BEGIN Information supplied
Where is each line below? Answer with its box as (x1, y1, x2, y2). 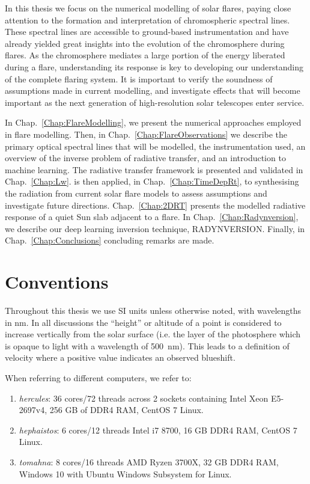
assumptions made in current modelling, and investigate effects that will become (5, 84, 300, 97)
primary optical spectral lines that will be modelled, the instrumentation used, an (5, 139, 306, 152)
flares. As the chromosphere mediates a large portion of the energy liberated (5, 49, 285, 61)
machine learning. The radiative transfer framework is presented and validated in (5, 163, 303, 176)
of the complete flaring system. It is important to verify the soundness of (5, 72, 273, 85)
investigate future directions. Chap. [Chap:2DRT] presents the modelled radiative (5, 198, 306, 211)
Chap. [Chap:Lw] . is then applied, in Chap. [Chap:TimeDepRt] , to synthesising (5, 175, 299, 188)
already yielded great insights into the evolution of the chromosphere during (5, 37, 285, 49)
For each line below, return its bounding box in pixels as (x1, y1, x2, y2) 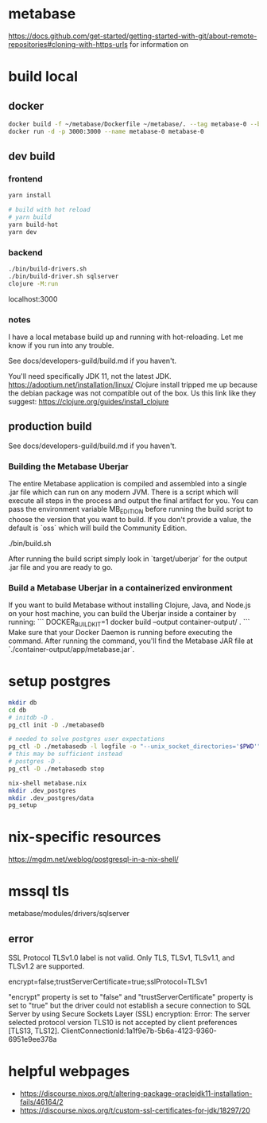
END Information supplied
▸ **Problem to solve**
Each line from the first line of the data above through the one containing "investigate future directions." must be set down exactly; the pictures must not be.

▸ **Written answer**
Where is each line below? Answer with its box as (x1, y1, x2, y2). 
assumptions made in current modelling, and investigate effects that will become (5, 84, 300, 97)
primary optical spectral lines that will be modelled, the instrumentation used, an (5, 139, 306, 152)
flares. As the chromosphere mediates a large portion of the energy liberated (5, 49, 285, 61)
machine learning. The radiative transfer framework is presented and validated in (5, 163, 303, 176)
of the complete flaring system. It is important to verify the soundness of (5, 72, 273, 85)
investigate future directions. Chap. [Chap:2DRT] presents the modelled radiative (5, 198, 306, 211)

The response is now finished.